Research: Progesterone & Bone Health
Overview
Bone loss, leading to reduced bone mineral density (BMD) and eventually osteoporosis, is the result when osteoclast-mediated bone resorption and osteoblast-mediated bone formation become unbalanced. In the normal state, the bone is in a state of homeostasis in which bone is formed at the same rate as it is resorbed (i.e., broken down to release calcium into the bloodstream, which is a mechanism for maintaining blood calcium levels) and this is referred to as “bone turnover”. Hormones play a significant role in these processes. Progesterone has bone-forming activity by binding to receptors on the osteoblasts. This explains the decreases in spinal bone density seen in premenopausal women with low progesterone levels (see Prior 1990, below). In the Michigan Bone Health Study, those premenopausal women with the lowest bone mass had the highest rates of progesterone deficiency (see Sowers 1998 below).
The effects of progesterone and estrogen on bone are synergistic and complementary to each other, and some clinical trials have found greater increases in spinal BMD when the progestin medroxyprogesterone acetate (MPA) is added to estrogens than with estrogens alone. However, fracture risk data for conjugated equine estrogens (CEE) and CEE/MPA were not analyzed separately in the Women’s Health Initiative study, which reported a reduction in fractures with hormone therapy. The wide variation in synthetic progestins and progesterone formulations has hindered the statistical power of meta-analyses to detect the effects on BMD of the progesterone/progestin component of hormone therapy, but tibolone (a synthetic progestin widely used in Europe but not approved in the US) was shown to have similar effects on BMD to any estrogen compound in one meta-analysis (see Dören 2003). At the time of the menopausal transition, the rate of bone turnover is still high and so progesterone’s bone-forming effects are harder to see. However, longer term studies of progesterone treatment, currently in progress, may further confirm the benefit of this hormone for maintenance of bone density after the first few years following the onset of menopause.
Research
- Dören M, Nilsson J-A, Johnell O. Effects of specific post-menopausal hormone therapies on bone mineral density in post-menopausal women: a meta-analysis. Human Reprod 2003; 18(8):1737-1746.
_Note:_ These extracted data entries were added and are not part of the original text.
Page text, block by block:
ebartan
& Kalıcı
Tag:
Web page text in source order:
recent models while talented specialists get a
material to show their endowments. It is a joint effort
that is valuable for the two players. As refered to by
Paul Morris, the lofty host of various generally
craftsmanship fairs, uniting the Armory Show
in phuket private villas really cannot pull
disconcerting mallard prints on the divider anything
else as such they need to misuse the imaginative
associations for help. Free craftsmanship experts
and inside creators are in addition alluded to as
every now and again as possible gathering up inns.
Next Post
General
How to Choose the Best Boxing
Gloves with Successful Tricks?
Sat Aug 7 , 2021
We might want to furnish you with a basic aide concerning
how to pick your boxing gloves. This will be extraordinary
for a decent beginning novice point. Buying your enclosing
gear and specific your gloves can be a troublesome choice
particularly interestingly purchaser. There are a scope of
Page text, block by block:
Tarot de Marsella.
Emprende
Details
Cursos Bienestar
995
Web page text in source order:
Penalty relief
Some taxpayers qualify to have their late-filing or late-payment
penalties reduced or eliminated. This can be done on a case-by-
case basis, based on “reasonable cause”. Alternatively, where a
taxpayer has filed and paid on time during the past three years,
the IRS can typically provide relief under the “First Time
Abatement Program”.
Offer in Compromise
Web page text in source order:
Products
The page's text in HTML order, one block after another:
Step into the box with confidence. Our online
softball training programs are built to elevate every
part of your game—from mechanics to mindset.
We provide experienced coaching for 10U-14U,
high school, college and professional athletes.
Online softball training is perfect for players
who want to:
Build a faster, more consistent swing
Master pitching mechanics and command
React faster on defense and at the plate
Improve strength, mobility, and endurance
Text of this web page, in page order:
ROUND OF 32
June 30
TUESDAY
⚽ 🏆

- Liang M, Liao EY, Xu X, Luo XH, Xiao XH. Effects of progesterone and 18-methyl levonorgestrel on osteoblastic cells. Endocr Res . 2003 Nov;29(4):483-501.
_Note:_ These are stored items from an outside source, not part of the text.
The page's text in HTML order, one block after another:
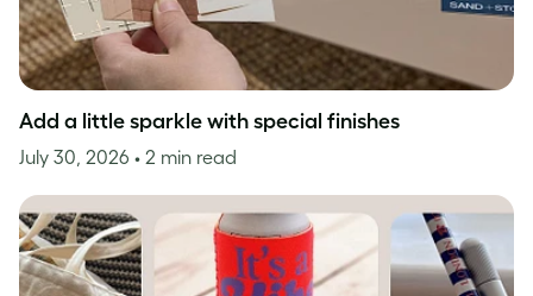
Add a little sparkle with special finishes
July 30, 2026 • 2 min read
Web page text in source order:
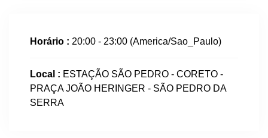
Horário : 20:00 - 23:00 (America/Sao_Paulo)
Local : ESTAÇÃO SÃO PEDRO - CORETO -
PRAÇA JOÃO HERINGER - SÃO PEDRO DA
SERRA
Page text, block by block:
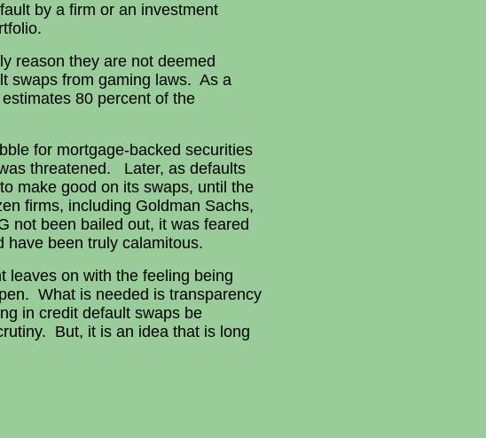
by a firm or an investment
reason they are not deemed
swaps from gaming laws. As a
80 percent of the
for mortgage-backed securities
threatened. Later, as defaults
make good on its swaps, until the
firms, including Goldman Sachs,
not been bailed out, it was feared
have been truly calamitous.
leaves on with the feeling being
What is needed is transparency
in credit default swaps be
But, it is an idea that is long

The authors evaluated in this study the effects of progesterone (P4) and levonorgestrel (LNG) on markers of bone growth, utilizing normal human osteoblasts as well as the osteosarcoma cell line, MG-63. Their study found that, compared with placebo, both P4 and LNG increased the proliferation and differentiation of human osteoblasts through osteocalcin gene transcription.
- Sowers M, Randolph JF Jr, Crutchfield M, Jannausch ML, Shapiro B, Zhang B, La Pietra M. Urinary ovarian and gonadotropin hormone levels in premenopausal women with low bone mass. J Bone Miner Res 1998; 13(7):1191-202.
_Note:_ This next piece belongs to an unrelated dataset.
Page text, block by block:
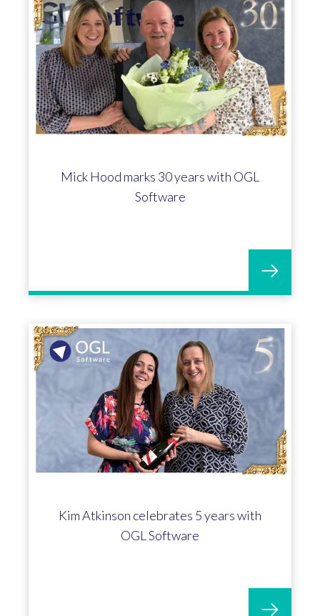
Mick Hood marks 30 years with OGL
Software
Kim Atkinson celebrates 5 years with
OGL Software

- Prior JC, Vigna Y, Alojado N. Progesterone and the prevention of osteoporosis. Canadian Journal of Obstetrics/Gynecology and Women’s Health Care 1991; 3(4):178-84.
In this review article, the authors propose that cyclic progesterone both prevents bone loss and acts as a bone-builder. The studies discussed focus on abnormal menstrual cycles as an important risk factor for osteoporotic fractures. Their conclusion is that the first step in preventing osteoporosis is treating ovulation disorders.
- Prior JC, Vigna YM, Schecter MI, Burgess AE. Spinal bone loss and ovulatory disturbances. New England Journal of Medicine 1990; 323(18):1221-7.
A review of the available data indicates that progesterone acts to promote bone metabolism. It appears to be independent of estrogen by either acting directly at progesterone receptors, or indirectly through competition at glucocorticoid receptors in the osteoblasts.
- Prior JC. Progesterone as a bone-trophic hormone. Endocr Rev 1990; 11(2):386-98.
- Lee JR. Osteoporosis reversal; the role of progesterone. International Clinical Nutrition Review 1990;10(3):384-91.
Transdermal progesterone supplementation with and without conjugated estrogens was evaluated in a clinical setting using 100 women aged 38 to 83 years. The average time from onset of menopause was 16 years. 63 women were followed for three years with dual photon absorptiometry. Treatment also included dietary changes, nutritional supplements, and exercise. All individuals followed showed an increase in bone mineral density over the three years, with the greatest increase occurring in the first year. There was no difference noted between estrogen/progesterone and progesterone only groups. Subjective changes included increased libido, diminished hot flushes, reduced joint pain, and increased mobility and energy. No side effects were noted during treatment protocol.